[Records excerpted from a collection]
****************************************

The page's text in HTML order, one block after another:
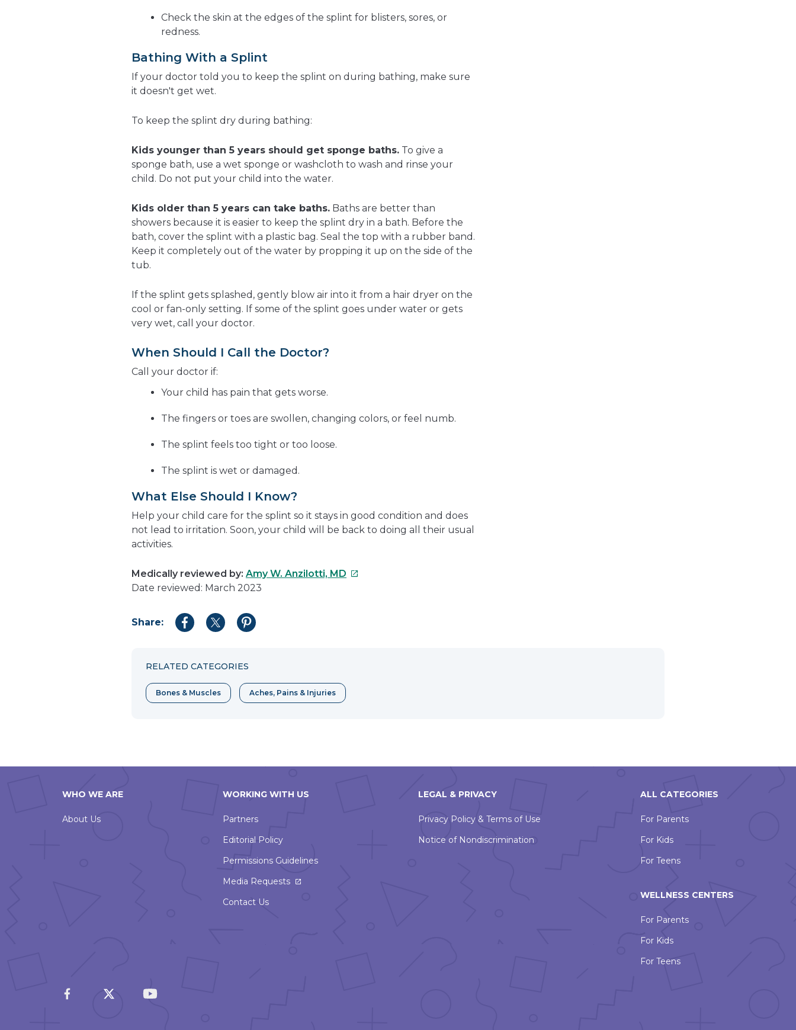
Check the skin at the edges of the splint for blisters, sores, or
redness.
Bathing With a Splint
If your doctor told you to keep the splint on during bathing, make sure
it doesn't get wet.
To keep the splint dry during bathing:
Kids younger than 5 years should get sponge baths. To give a
sponge bath, use a wet sponge or washcloth to wash and rinse your
child. Do not put your child into the water.
Kids older than 5 years can take baths. Baths are better than
showers because it is easier to keep the splint dry in a bath. Before the
bath, cover the splint with a plastic bag. Seal the top with a rubber band.
Keep it completely out of the water by propping it up on the side of the
tub.
If the splint gets splashed, gently blow air into it from a hair dryer on the
cool or fan-only setting. If some of the splint goes under water or gets
very wet, call your doctor.
When Should I Call the Doctor?
Call your doctor if:
Your child has pain that gets worse.
The fingers or toes are swollen, changing colors, or feel numb.
The splint feels too tight or too loose.
The splint is wet or damaged.
What Else Should I Know?
Help your child care for the splint so it stays in good condition and does
not lead to irritation. Soon, your child will be back to doing all their usual
activities.
Medically reviewed by: Amy W. Anzilotti, MD This
Date reviewed: March 2023
Share:
Share
Share
Share
RELATED CATEGORIES
Bones & Muscles Aches, Pains & Injuries
WHO WE ARE
About Us
WORKING WITH US
Partners
Editorial Policy
Permissions Guidelines
Media RequestsThis
Contact Us
LEGAL & PRIVACY
Privacy Policy & Terms of Use
Notice of Nondiscrimination
ALL CATEGORIES
For Parents
For Kids
For Teens
WELLNESS CENTERS
For Parents
For Kids
For Teens

****************************************

#### Assignment
Reproduce the records above from their first line to the line bearing "activities.", both ends included, leaving every picture out.

#### Response area
The page's text in HTML order, one block after another:
Check the skin at the edges of the splint for blisters, sores, or
redness.
Bathing With a Splint
If your doctor told you to keep the splint on during bathing, make sure
it doesn't get wet.
To keep the splint dry during bathing:
Kids younger than 5 years should get sponge baths. To give a
sponge bath, use a wet sponge or washcloth to wash and rinse your
child. Do not put your child into the water.
Kids older than 5 years can take baths. Baths are better than
showers because it is easier to keep the splint dry in a bath. Before the
bath, cover the splint with a plastic bag. Seal the top with a rubber band.
Keep it completely out of the water by propping it up on the side of the
tub.
If the splint gets splashed, gently blow air into it from a hair dryer on the
cool or fan-only setting. If some of the splint goes under water or gets
very wet, call your doctor.
When Should I Call the Doctor?
Call your doctor if:
Your child has pain that gets worse.
The fingers or toes are swollen, changing colors, or feel numb.
The splint feels too tight or too loose.
The splint is wet or damaged.
What Else Should I Know?
Help your child care for the splint so it stays in good condition and does
not lead to irritation. Soon, your child will be back to doing all their usual
activities.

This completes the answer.